> [Prompt]:
For the records below, output word for word the lines from the one with "параметрам, а именно весам (49, 147)" up to and including the one with "Build event pipeline". No pictures.

> [Exercise material]:
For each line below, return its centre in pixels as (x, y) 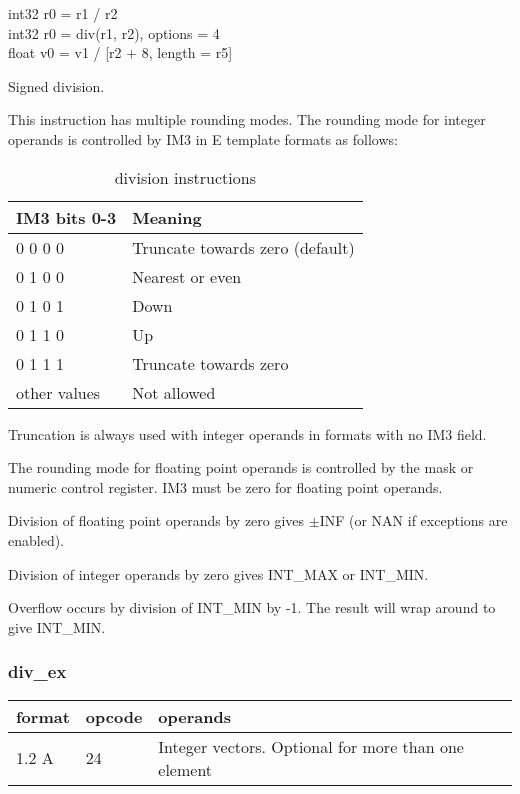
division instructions (185, 177)
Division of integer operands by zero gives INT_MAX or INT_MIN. (218, 573)
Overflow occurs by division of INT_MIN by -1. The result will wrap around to (252, 607)
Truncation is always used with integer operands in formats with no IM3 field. (247, 433)
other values (58, 392)
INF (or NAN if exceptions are (413, 520)
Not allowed (174, 392)
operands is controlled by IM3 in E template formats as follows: (203, 138)
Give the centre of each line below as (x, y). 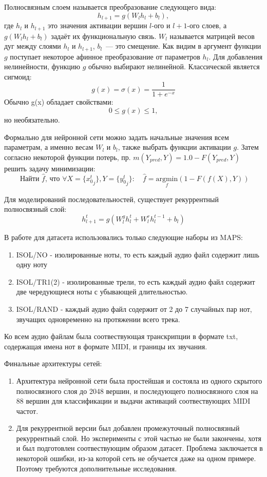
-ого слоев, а (207, 25)
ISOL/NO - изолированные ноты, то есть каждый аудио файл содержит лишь (138, 254)
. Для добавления (236, 56)
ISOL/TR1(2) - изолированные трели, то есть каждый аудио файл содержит (136, 281)
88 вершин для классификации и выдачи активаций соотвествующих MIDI (133, 401)
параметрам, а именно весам (49, 147)
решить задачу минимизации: (50, 168)
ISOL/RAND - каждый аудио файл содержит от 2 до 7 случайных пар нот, (134, 309)
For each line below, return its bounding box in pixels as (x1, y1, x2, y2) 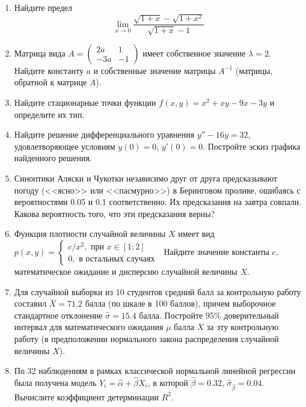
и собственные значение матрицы (93, 64, 216, 76)
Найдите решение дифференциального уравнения (14, 128, 195, 141)
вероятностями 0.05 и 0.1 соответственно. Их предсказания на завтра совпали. (14, 195, 302, 208)
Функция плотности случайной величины (14, 227, 166, 240)
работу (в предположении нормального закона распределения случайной (14, 332, 279, 344)
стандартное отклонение (14, 308, 103, 321)
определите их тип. (14, 108, 85, 120)
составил (14, 297, 47, 310)
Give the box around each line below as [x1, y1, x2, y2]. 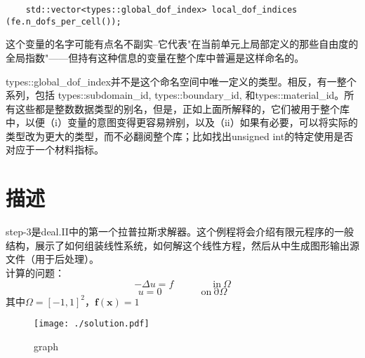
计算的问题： [6, 265, 65, 280]
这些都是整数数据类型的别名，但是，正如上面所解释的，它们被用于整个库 [15, 101, 350, 116]
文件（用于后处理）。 [6, 252, 99, 266]
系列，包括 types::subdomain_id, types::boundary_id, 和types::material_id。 [6, 88, 345, 102]
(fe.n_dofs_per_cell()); [6, 16, 121, 27]
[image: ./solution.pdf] [34, 319, 150, 329]
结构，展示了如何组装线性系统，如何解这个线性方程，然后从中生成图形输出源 [6, 237, 359, 252]
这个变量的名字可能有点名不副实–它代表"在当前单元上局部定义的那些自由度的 [6, 36, 359, 51]
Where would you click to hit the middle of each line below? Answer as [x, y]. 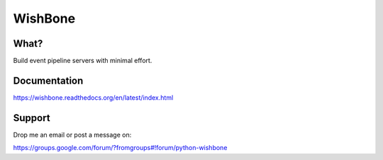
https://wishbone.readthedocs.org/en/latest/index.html [93, 97]
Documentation [48, 80]
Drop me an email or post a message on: [72, 135]
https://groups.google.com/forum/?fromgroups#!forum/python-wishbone [120, 148]
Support [32, 118]
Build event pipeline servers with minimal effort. [83, 61]
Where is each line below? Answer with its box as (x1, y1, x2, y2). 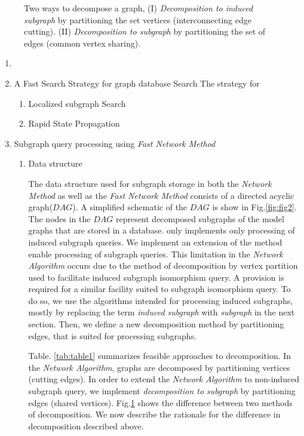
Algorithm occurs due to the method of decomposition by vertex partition (28, 259, 298, 272)
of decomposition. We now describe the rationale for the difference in (28, 408, 281, 420)
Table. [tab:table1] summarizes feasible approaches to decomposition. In (28, 349, 291, 362)
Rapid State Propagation (28, 117, 120, 130)
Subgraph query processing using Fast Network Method (14, 137, 216, 149)
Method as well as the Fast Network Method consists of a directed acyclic (28, 189, 294, 201)
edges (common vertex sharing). (24, 36, 141, 49)
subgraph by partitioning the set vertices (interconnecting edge (24, 13, 251, 26)
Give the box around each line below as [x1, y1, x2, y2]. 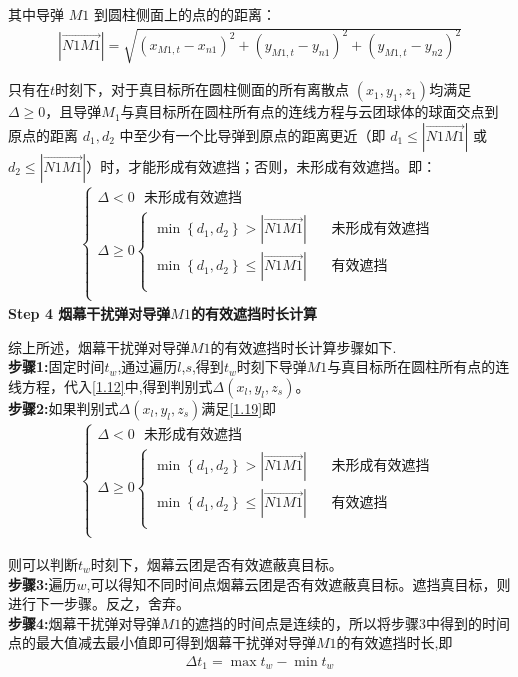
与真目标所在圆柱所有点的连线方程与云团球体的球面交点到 [120, 101, 499, 122]
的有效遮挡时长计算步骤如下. [210, 336, 397, 357]
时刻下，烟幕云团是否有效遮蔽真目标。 [90, 553, 343, 574]
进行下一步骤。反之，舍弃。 [8, 593, 190, 614]
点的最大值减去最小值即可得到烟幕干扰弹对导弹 [8, 632, 316, 653]
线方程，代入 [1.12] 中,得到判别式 [8, 375, 213, 396]
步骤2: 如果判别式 [8, 397, 119, 418]
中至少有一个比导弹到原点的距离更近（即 [119, 124, 386, 145]
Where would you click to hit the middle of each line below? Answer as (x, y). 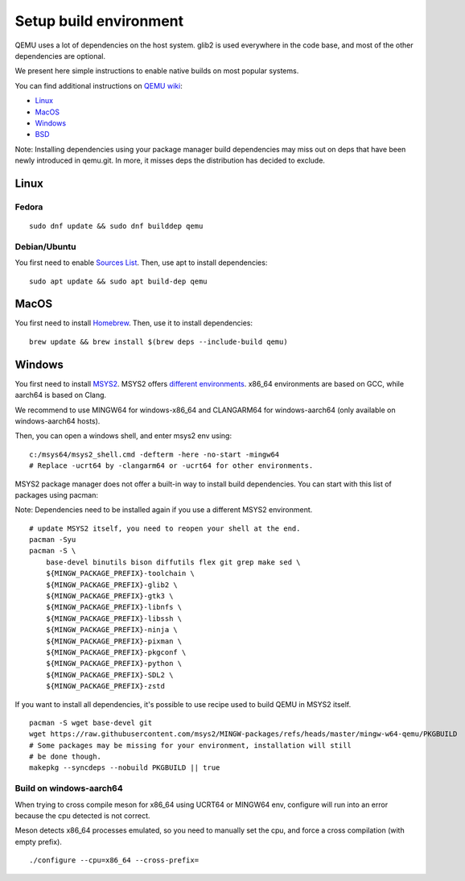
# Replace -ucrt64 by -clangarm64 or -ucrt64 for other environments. (171, 466)
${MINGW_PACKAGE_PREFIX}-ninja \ (112, 630)
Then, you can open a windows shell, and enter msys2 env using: (123, 436)
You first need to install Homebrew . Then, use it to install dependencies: (134, 323)
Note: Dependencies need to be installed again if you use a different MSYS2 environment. (164, 510)
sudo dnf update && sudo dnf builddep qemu (116, 226)
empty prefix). (38, 842)
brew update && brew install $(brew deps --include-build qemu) (159, 341)
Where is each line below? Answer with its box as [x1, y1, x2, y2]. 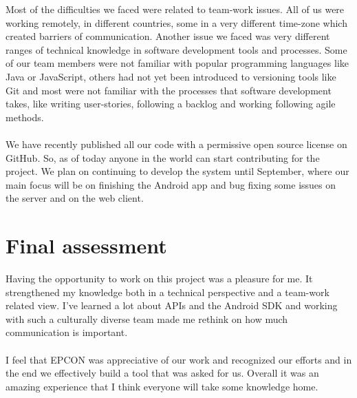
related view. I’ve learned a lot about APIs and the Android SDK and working [6, 298, 338, 313]
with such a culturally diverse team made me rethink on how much [6, 311, 288, 326]
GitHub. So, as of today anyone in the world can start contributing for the [6, 150, 320, 165]
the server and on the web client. [6, 191, 144, 205]
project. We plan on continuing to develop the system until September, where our [6, 164, 349, 178]
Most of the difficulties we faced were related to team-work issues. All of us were [6, 2, 345, 16]
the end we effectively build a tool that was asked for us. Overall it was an [6, 366, 319, 380]
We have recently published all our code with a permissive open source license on [6, 136, 347, 151]
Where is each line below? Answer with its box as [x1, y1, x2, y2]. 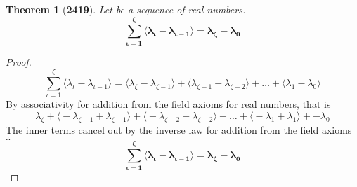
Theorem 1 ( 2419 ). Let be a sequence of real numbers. [6, 2, 246, 16]
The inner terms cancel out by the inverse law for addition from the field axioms [6, 122, 352, 137]
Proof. [6, 54, 32, 69]
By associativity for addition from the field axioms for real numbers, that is [6, 97, 331, 111]
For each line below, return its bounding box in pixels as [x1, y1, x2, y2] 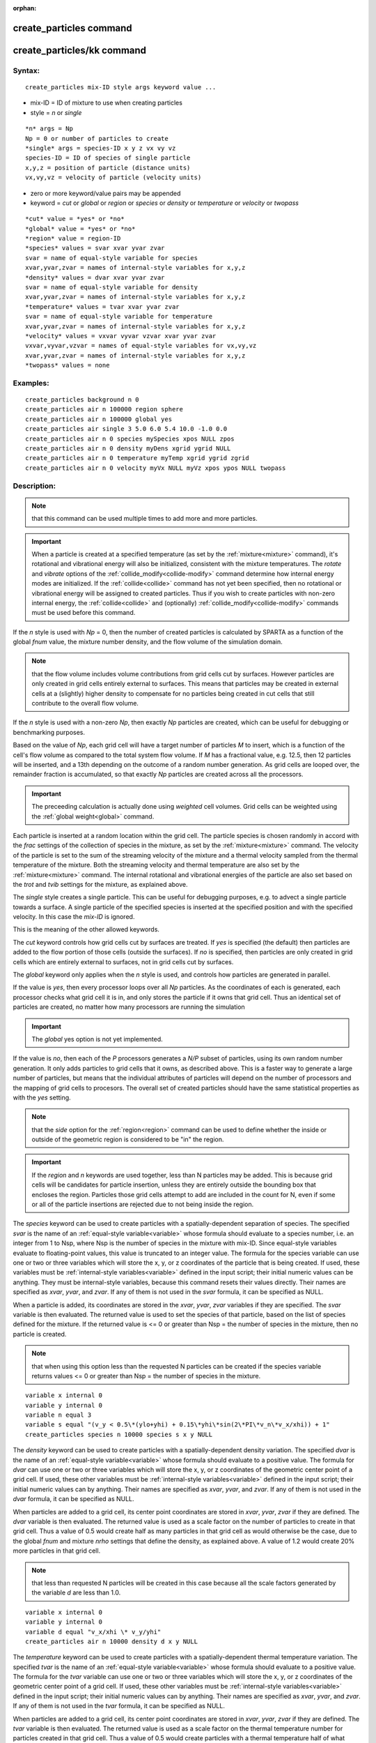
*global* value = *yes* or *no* [25, 224, 136, 233]
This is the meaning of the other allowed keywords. [13, 925, 160, 934]
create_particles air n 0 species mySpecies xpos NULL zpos [25, 434, 235, 443]
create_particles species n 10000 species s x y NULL [25, 1430, 212, 1438]
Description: [13, 481, 56, 491]
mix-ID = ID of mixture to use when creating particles [30, 98, 182, 107]
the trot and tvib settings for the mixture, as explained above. [13, 880, 188, 888]
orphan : [13, 4, 37, 12]
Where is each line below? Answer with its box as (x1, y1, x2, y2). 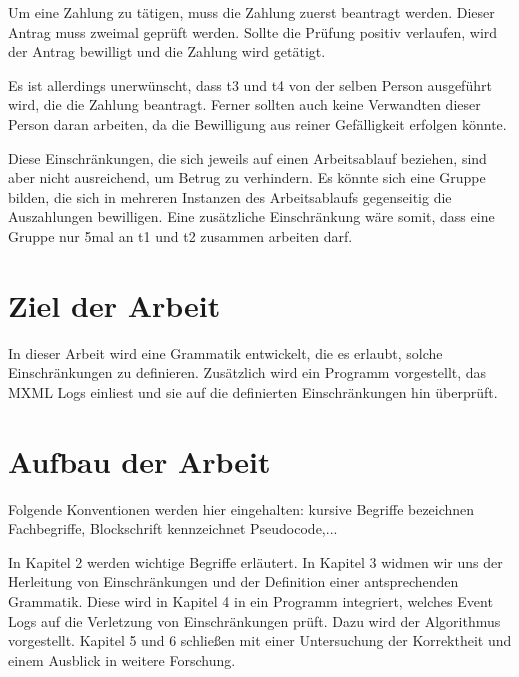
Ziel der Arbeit (8, 284, 221, 325)
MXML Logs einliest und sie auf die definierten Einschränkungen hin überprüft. (8, 381, 498, 402)
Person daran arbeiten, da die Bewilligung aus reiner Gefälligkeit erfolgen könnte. (8, 113, 507, 134)
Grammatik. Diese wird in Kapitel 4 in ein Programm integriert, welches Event (8, 590, 493, 611)
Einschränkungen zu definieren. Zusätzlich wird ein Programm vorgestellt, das (8, 362, 487, 383)
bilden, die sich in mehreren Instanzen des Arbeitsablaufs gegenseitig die (8, 186, 452, 207)
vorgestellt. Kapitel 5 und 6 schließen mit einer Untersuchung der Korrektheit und (8, 630, 512, 651)
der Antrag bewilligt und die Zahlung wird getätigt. (8, 41, 326, 62)
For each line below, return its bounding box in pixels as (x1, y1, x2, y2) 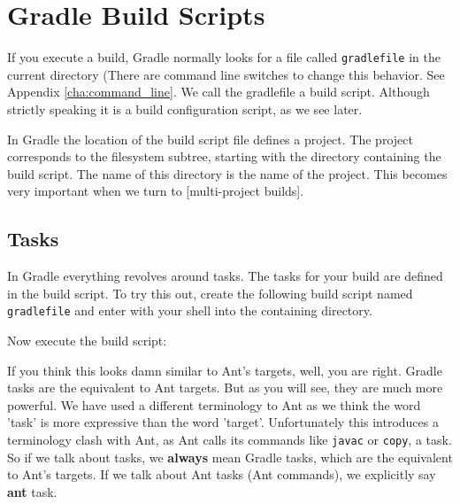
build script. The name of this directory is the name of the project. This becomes (7, 164, 448, 182)
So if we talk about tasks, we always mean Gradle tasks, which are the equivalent (7, 447, 453, 466)
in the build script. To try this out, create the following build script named (7, 283, 413, 302)
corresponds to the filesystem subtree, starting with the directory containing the (7, 147, 441, 166)
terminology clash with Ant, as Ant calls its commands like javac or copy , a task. (7, 430, 452, 448)
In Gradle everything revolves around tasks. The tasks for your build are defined (7, 267, 443, 285)
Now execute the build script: (7, 330, 167, 349)
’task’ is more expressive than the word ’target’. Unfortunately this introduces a (7, 413, 439, 431)
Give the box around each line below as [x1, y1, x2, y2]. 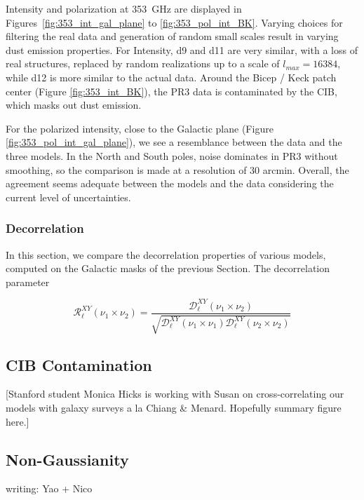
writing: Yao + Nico [6, 481, 93, 496]
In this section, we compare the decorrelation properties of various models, [6, 247, 326, 262]
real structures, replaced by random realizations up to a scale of [6, 56, 280, 71]
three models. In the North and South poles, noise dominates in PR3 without [6, 148, 338, 163]
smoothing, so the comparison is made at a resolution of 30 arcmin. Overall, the [6, 162, 349, 177]
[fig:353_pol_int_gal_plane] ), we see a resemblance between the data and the [6, 135, 342, 149]
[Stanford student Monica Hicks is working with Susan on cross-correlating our [6, 386, 344, 401]
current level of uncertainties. [6, 189, 131, 204]
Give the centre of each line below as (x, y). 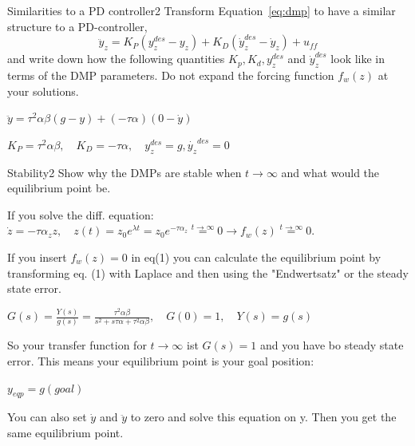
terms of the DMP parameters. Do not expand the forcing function (171, 75)
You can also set (47, 417)
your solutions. (43, 91)
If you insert (37, 257)
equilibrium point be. (59, 188)
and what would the (330, 172)
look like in (358, 59)
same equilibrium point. (65, 432)
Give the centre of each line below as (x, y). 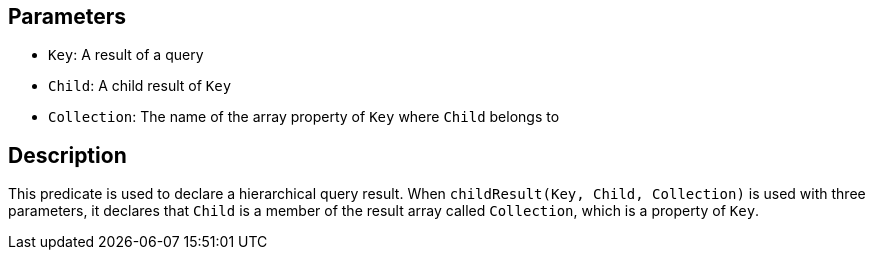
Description (67, 155)
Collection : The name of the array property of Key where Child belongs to (304, 117)
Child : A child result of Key (140, 86)
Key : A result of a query (126, 55)
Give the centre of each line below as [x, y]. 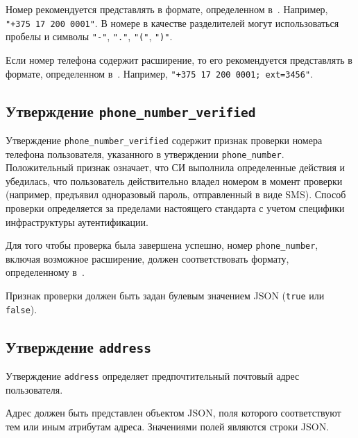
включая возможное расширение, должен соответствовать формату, [147, 258]
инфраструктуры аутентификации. [77, 221]
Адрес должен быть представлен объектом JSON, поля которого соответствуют [173, 413]
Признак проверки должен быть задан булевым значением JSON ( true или [165, 296]
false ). [22, 309]
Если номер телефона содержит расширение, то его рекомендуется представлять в [179, 59]
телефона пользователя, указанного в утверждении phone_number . [145, 154]
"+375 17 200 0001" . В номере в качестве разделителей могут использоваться [172, 23]
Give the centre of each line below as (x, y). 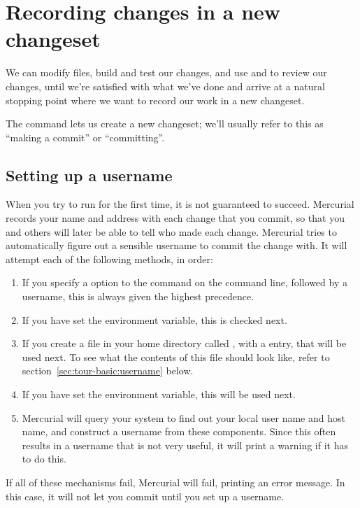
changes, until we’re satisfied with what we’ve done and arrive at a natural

> [Response area]:
параметрам, а именно весам (49, 147)
решить задачу минимизации: (50, 168)
ISOL/RAND - каждый аудио файл содержит от 2 до 7 случайных пар нот, (134, 309)
For each line below, return its bounding box in pixels as (x1, y1, x2, y2) 
и собственные значение матрицы (93, 64, 216, 76)
Найдите решение дифференциального уравнения (14, 128, 195, 141)
вероятностями 0.05 и 0.1 соответственно. Их предсказания на завтра совпали. (14, 195, 302, 208)
Функция плотности случайной величины (14, 227, 166, 240)
работу (в предположении нормального закона распределения случайной (14, 332, 279, 344)
стандартное отклонение (14, 308, 103, 321)
определите их тип. (14, 108, 85, 120)
составил (14, 297, 47, 310)
Give the box around each line below as [x1, y1, x2, y2]. 
计算的问题： [6, 265, 65, 280]
这些都是整数数据类型的别名，但是，正如上面所解释的，它们被用于整个库 [15, 101, 350, 116]
文件（用于后处理）。 [6, 252, 99, 266]
系列，包括 types::subdomain_id, types::boundary_id, 和types::material_id。 [6, 88, 345, 102]
(fe.n_dofs_per_cell()); [6, 16, 121, 27]
[image: ./solution.pdf] [34, 319, 150, 329]
结构，展示了如何组装线性系统，如何解这个线性方程，然后从中生成图形输出源 [6, 237, 359, 252]
这个变量的名字可能有点名不副实–它代表"在当前单元上局部定义的那些自由度的 [6, 36, 359, 51]
Where would you click to hit the middle of each line below? Answer as [x, y]. 
https://wishbone.readthedocs.org/en/latest/index.html [93, 97]
Documentation [48, 80]
Drop me an email or post a message on: [72, 135]
https://groups.google.com/forum/?fromgroups#!forum/python-wishbone [120, 148]
Support [32, 118]
Build event pipeline servers with minimal effort. [83, 61]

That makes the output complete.